Stored records:
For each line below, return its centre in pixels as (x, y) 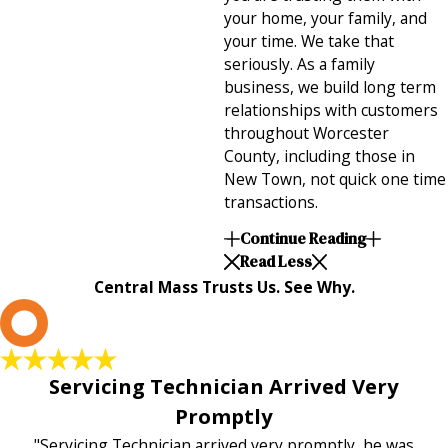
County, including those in (319, 156)
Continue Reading (302, 239)
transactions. (271, 202)
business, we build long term (330, 87)
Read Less (275, 262)
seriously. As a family (299, 64)
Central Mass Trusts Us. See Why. (224, 286)
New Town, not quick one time (335, 179)
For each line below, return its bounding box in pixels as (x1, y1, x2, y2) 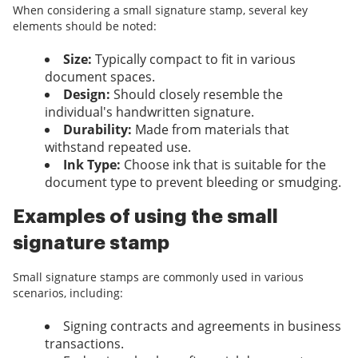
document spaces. (45, 68, 155, 86)
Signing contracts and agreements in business (63, 317, 341, 336)
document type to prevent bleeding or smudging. (45, 173, 341, 192)
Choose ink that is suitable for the (121, 156, 326, 174)
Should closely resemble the (110, 86, 283, 104)
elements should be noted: (13, 18, 157, 34)
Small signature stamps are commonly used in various (13, 269, 304, 285)
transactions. (45, 335, 124, 353)
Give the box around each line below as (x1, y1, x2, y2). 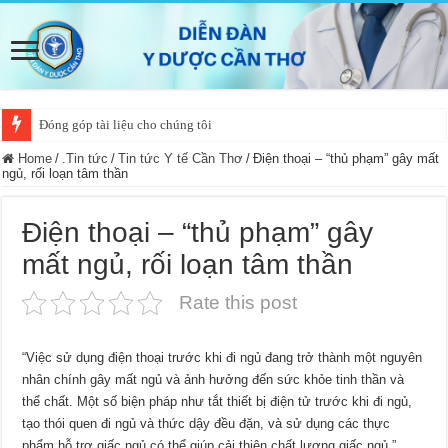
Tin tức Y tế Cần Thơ (118, 150, 244, 166)
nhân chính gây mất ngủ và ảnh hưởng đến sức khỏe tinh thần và (22, 371, 405, 387)
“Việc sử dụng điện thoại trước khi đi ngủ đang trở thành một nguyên (22, 349, 423, 365)
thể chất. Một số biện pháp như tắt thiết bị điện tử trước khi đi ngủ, (22, 393, 413, 409)
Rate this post (179, 291, 298, 313)
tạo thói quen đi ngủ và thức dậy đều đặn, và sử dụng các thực (22, 415, 391, 431)
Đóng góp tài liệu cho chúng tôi (39, 116, 213, 132)
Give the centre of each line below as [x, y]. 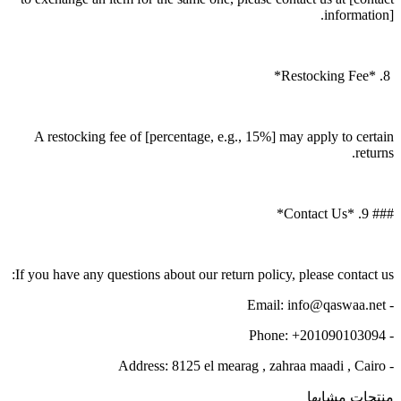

• TRY IT
The images are to be left out while the entries are written out exactly.

• RESULT OF THE TASK
For each line below, return its centre in pixels as (x, y) 
County, including those in (319, 156)
Continue Reading (302, 239)
transactions. (271, 202)
business, we build long term (330, 87)
Read Less (275, 262)
seriously. As a family (299, 64)
Central Mass Trusts Us. See Why. (224, 286)
New Town, not quick one time (335, 179)
For each line below, return its bounding box in pixels as (x1, y1, x2, y2) 
document spaces. (45, 68, 155, 86)
Signing contracts and agreements in business (63, 317, 341, 336)
document type to prevent bleeding or smudging. (45, 173, 341, 192)
Choose ink that is suitable for the (121, 156, 326, 174)
Should closely resemble the (110, 86, 283, 104)
elements should be noted: (13, 18, 157, 34)
Small signature stamps are commonly used in various (13, 269, 304, 285)
transactions. (45, 335, 124, 353)
Give the box around each line below as (x1, y1, x2, y2). 
Tin tức Y tế Cần Thơ (118, 150, 244, 166)
nhân chính gây mất ngủ và ảnh hưởng đến sức khỏe tinh thần và (22, 371, 405, 387)
“Việc sử dụng điện thoại trước khi đi ngủ đang trở thành một nguyên (22, 349, 423, 365)
thể chất. Một số biện pháp như tắt thiết bị điện tử trước khi đi ngủ, (22, 393, 413, 409)
Rate this post (179, 291, 298, 313)
tạo thói quen đi ngủ và thức dậy đều đặn, và sử dụng các thực (22, 415, 391, 431)
Đóng góp tài liệu cho chúng tôi (39, 116, 213, 132)
Give the centre of each line below as [x, y]. 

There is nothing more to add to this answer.